McCaig`s Tower says:
Member: (23 comments)
July 31, 2015 at 1:38 pm
… it would not be easy to cast your vote [through a nominee], and you wouldn’t have a physical share certificate to frame on your bedroom wall.

Shareholders are entitled to hold shares through a “nominee” and may do so for perfectly innocent and sensible reasons e.g. convenience, entitlement to personal privacy, desire not to influence share movement, even fear of retribution.

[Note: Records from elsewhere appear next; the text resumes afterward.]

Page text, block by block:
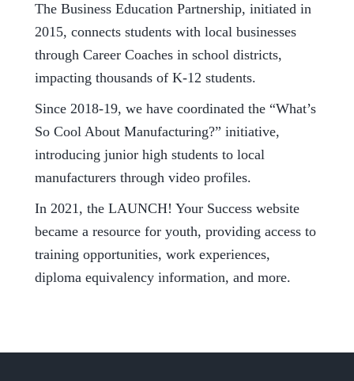
The Business Education Partnership, initiated in
2015, connects students with local businesses
through Career Coaches in school districts,
impacting thousands of K-12 students.
Since 2018-19, we have coordinated the “What’s
So Cool About Manufacturing?” initiative,
introducing junior high students to local
manufacturers through video profiles.
In 2021, the LAUNCH! Your Success website
became a resource for youth, providing access to
training opportunities, work experiences,
diploma equivalency information, and more.
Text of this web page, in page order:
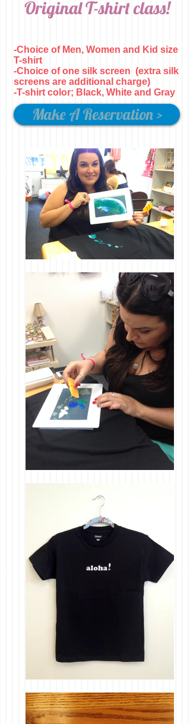
Original T-shirt class!
-Choice of Men, Women and Kid size
T-shirt
-Choice of one silk screen (extra silk
screens are additional charge)
-T-shirt color; Black, White and Gray
Make A Reservation >
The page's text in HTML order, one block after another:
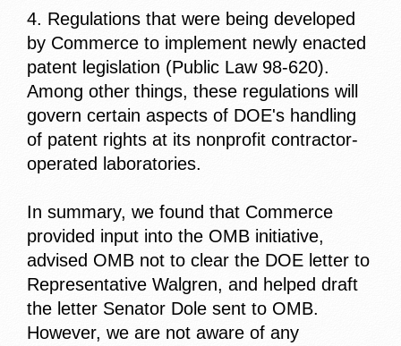
4. Regulations that were being developed
by Commerce to implement newly enacted
patent legislation (Public Law 98-620).
Among other things, these regulations will
govern certain aspects of DOE's handling
of patent rights at its nonprofit contractor-
operated laboratories.
In summary, we found that Commerce
provided input into the OMB initiative,
advised OMB not to clear the DOE letter to
Representative Walgren, and helped draft
the letter Senator Dole sent to OMB.
However, we are not aware of any
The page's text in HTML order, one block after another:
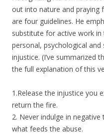
out into nature and praying
are four guidelines. He
substitute for active work
personal, psychological
injustice. (I’ve summarized
the full explanation of this
1.Release the injustice you
return the fire.
2. Never indulge in
what feeds the abuse.
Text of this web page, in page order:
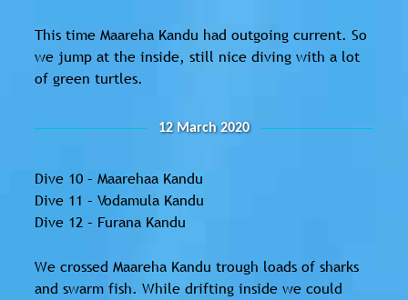
This time Maareha Kandu had outgoing current. So
we jump at the inside, still nice diving with a lot
of green turtles.
12 March 2020
Dive 10 – Maarehaa Kandu
Dive 11 – Vodamula Kandu
Dive 12 – Furana Kandu
We crossed Maareha Kandu trough loads of sharks
and swarm fish. While drifting inside we could
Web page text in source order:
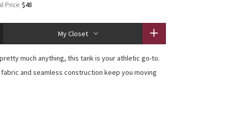
Price: $48
My Closet
much anything, this tank is your athletic go-to.
and seamless construction keep you moving
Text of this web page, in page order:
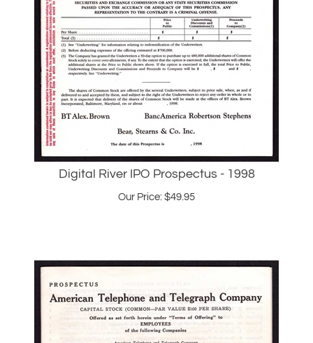
Digital River IPO Prospectus - 1998
Our Price:
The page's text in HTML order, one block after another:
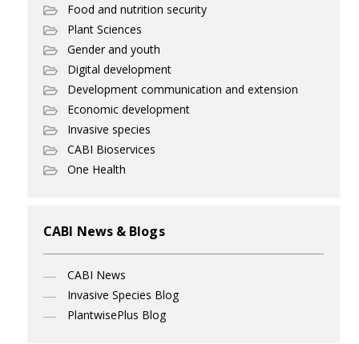
Food and nutrition security
Plant Sciences
Gender and youth
Digital development
Development communication and extension
Economic development
Invasive species
CABI Bioservices
One Health
CABI News & Blogs
CABI News
Invasive Species Blog
PlantwisePlus Blog
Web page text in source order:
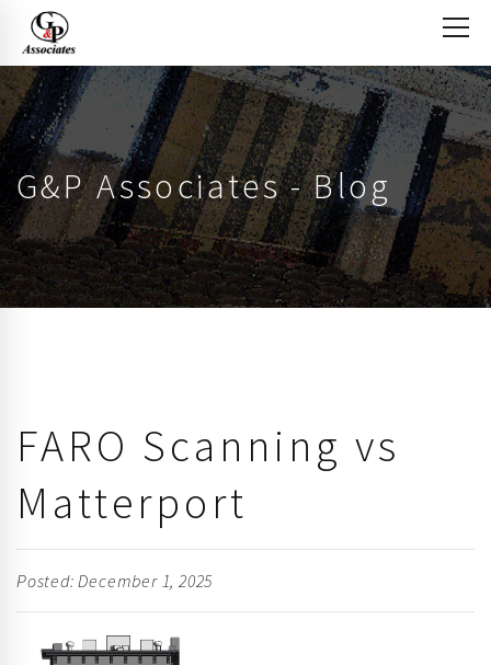
G&P Associates - Blog
FARO Scanning vs
Matterport
Posted: December 1, 2025
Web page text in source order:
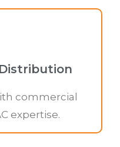
commercial
expertise.
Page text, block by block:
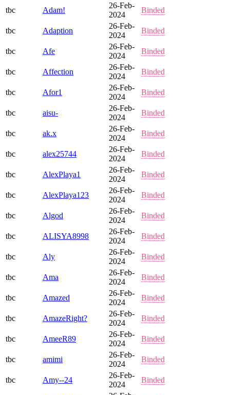
tbc Adam!
26-Feb-
2024
Binded
tbc Adaption
26-Feb-
2024
Binded
tbc Afe
26-Feb-
2024
Binded
tbc Affection
26-Feb-
2024
Binded
tbc Afor1
26-Feb-
2024
Binded
tbc aisu-
26-Feb-
2024
Binded
tbc ak.x
26-Feb-
2024
Binded
tbc alex25744
26-Feb-
2024
Binded
tbc AlexPlaya1
26-Feb-
2024
Binded
tbc AlexPlaya123
26-Feb-
2024
Binded
tbc Algod
26-Feb-
2024
Binded
tbc ALISYA8998
26-Feb-
2024
Binded
tbc Aly
26-Feb-
2024
Binded
tbc Ama
26-Feb-
2024
Binded
tbc Amazed
26-Feb-
2024
Binded
tbc AmazeRight?
26-Feb-
2024
Binded
tbc AmeeR89
26-Feb-
2024
Binded
tbc amimi
26-Feb-
2024
Binded
tbc Amy--24
26-Feb-
2024
Binded
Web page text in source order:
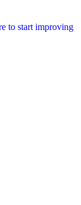
to start improving
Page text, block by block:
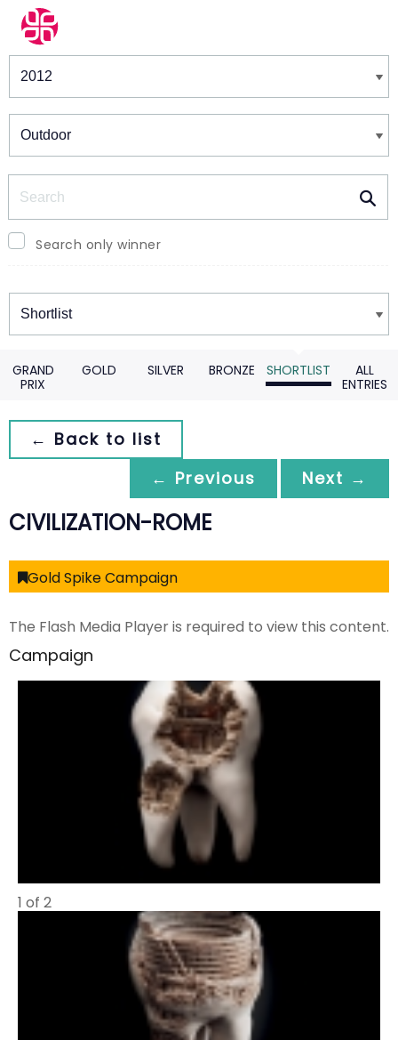
Winners & Shortlists
Search only winner
Winners
GRAND
PRIX
GOLD SILVER BRONZE SHORTLIST
ALL
ENTRIES
← Back to list
← Previous
Next →
CIVILIZATION-ROME
Gold Spike Campaign
The Flash Media Player is required to view this content.
Campaign
1 of 2
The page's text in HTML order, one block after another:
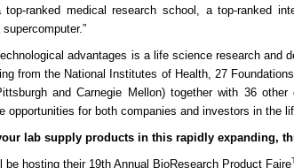
ranked medical research school, a top-ranked
advantages is a life science research and
from the National Institutes of Health, 27
andCarnegie Mellon) together with 36
opportunities for both companies and investors in the
lab supply products in this rapidly expanding,
be hosting their 19th Annual BioResearch Product Faire
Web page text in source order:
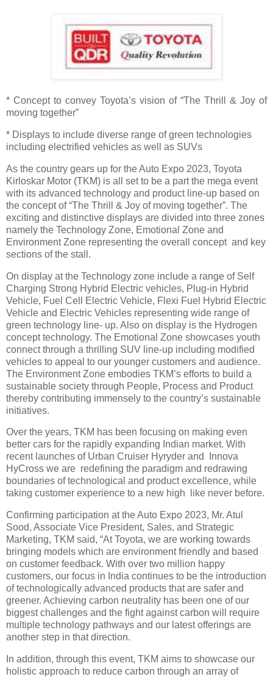
* Concept to convey Toyota’s vision of “The Thrill & Joy of
moving together”
* Displays to include diverse range of green technologies
including electrified vehicles as well as SUVs
As the country gears up for the Auto Expo 2023, Toyota
Kirloskar Motor (TKM) is all set to be a part the mega event
with its advanced technology and product line-up based on
the concept of “The Thrill & Joy of moving together”. The
exciting and distinctive displays are divided into three zones
namely the Technology Zone, Emotional Zone and
Environment Zone representing the overall concept and key
sections of the stall.
On display at the Technology zone include a range of Self
Charging Strong Hybrid Electric vehicles, Plug-in Hybrid
Vehicle, Fuel Cell Electric Vehicle, Flexi Fuel Hybrid Electric
Vehicle and Electric Vehicles representing wide range of
green technology line- up. Also on display is the Hydrogen
concept technology. The Emotional Zone showcases youth
connect through a thrilling SUV line-up including modified
vehicles to appeal to our younger customers and audience.
The Environment Zone embodies TKM’s efforts to build a
sustainable society through People, Process and Product
thereby contributing immensely to the country’s sustainable
initiatives.
Over the years, TKM has been focusing on making even
better cars for the rapidly expanding Indian market. With
recent launches of Urban Cruiser Hyryder and Innova
HyCross we are redefining the paradigm and redrawing
boundaries of technological and product excellence, while
taking customer experience to a new high like never before.
Confirming participation at the Auto Expo 2023, Mr. Atul
Sood, Associate Vice President, Sales, and Strategic
Marketing, TKM said, “At Toyota, we are working towards
bringing models which are environment friendly and based
on customer feedback. With over two million happy
customers, our focus in India continues to be the introduction
of technologically advanced products that are safer and
greener. Achieving carbon neutrality has been one of our
biggest challenges and the fight against carbon will require
multiple technology pathways and our latest offerings are
another step in that direction.
In addition, through this event, TKM aims to showcase our
holistic approach to reduce carbon through an array of
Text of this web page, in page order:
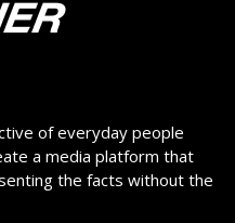
of everyday people
a media platform that
the facts without the
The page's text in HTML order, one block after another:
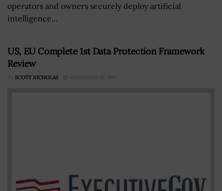
operators and owners securely deploy artificial
intelligence...
US, EU Complete 1st Data Protection Framework
Review
BY SCOTT NICHOLAS SEPTEMBER 25, 2017
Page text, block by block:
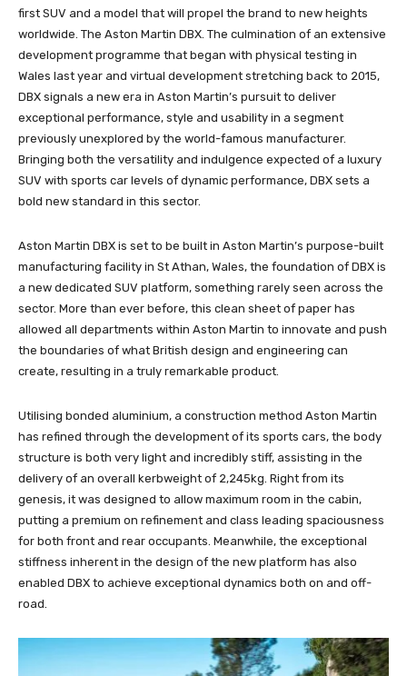
first SUV and a model that will propel the brand to new heights
worldwide. The Aston Martin DBX. The culmination of an extensive
development programme that began with physical testing in
Wales last year and virtual development stretching back to 2015,
DBX signals a new era in Aston Martin’s pursuit to deliver
exceptional performance, style and usability in a segment
previously unexplored by the world-famous manufacturer.
Bringing both the versatility and indulgence expected of a luxury
SUV with sports car levels of dynamic performance, DBX sets a
bold new standard in this sector.
Aston Martin DBX is set to be built in Aston Martin’s purpose-built
manufacturing facility in St Athan, Wales, the foundation of DBX is
a new dedicated SUV platform, something rarely seen across the
sector. More than ever before, this clean sheet of paper has
allowed all departments within Aston Martin to innovate and push
the boundaries of what British design and engineering can
create, resulting in a truly remarkable product.
Utilising bonded aluminium, a construction method Aston Martin
has refined through the development of its sports cars, the body
structure is both very light and incredibly stiff, assisting in the
delivery of an overall kerbweight of 2,245kg. Right from its
genesis, it was designed to allow maximum room in the cabin,
putting a premium on refinement and class leading spaciousness
for both front and rear occupants. Meanwhile, the exceptional
stiffness inherent in the design of the new platform has also
enabled DBX to achieve exceptional dynamics both on and off-
road.
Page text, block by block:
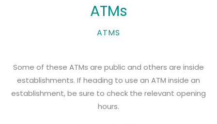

However, an s793 disclosure notice usurps the right to anonymity. This allows RIFC, for example, to obtain information about the “interests” of those who hold shares, and rightly so. Refusal to respond, or respond truthfully, can result in serious sanctions. Avoiding sanctions is straightforward: respond to the s793 timeously, answering all questions fully and truthfully. Where disagreement arises over the use of the s793 or the reasonableness of shareholder responses or the validity of any sanctions, then that will be a matter for the courts to decide.

S793 notices tend to be issued when a company wants to disenfranchise a group of shareholders prior to a forthcoming AGM. There can be legitimate reasons for this action, such as concern over shareholder interests. The case of JKX Oil & Gas plc and others v Eclairs Group Ltd [2014] EWCA Civ 640 established that deliberately setting out to block shares is not an improper use of an s793. Leave to appeal has been granted.

McCaig`s Tower, there are three ways that a shareholder with a nominee account can vote. The easiest way is to instruct your nominee on how you wish to vote. If the nominee holds shares for a number of clients then the nominee will split the vote according to instructions received from shareholders, casting so many shares “for” and “against” each resolution. Secondly, your nominee can appoint you as their proxy for the shares that you own. The nominee completes a proxy card with this information and sends it to the company. You get a copy. The nominee is effectively giving you permission to vote on the nominee’s behalf for the shares that you own! This would allow you to attend and vote at the meeting. The third way, similar to a proxy vote, is to obtain a “letter of representation” from your nominee for the shares that you own. Same result: you can attend and vote at the meeting.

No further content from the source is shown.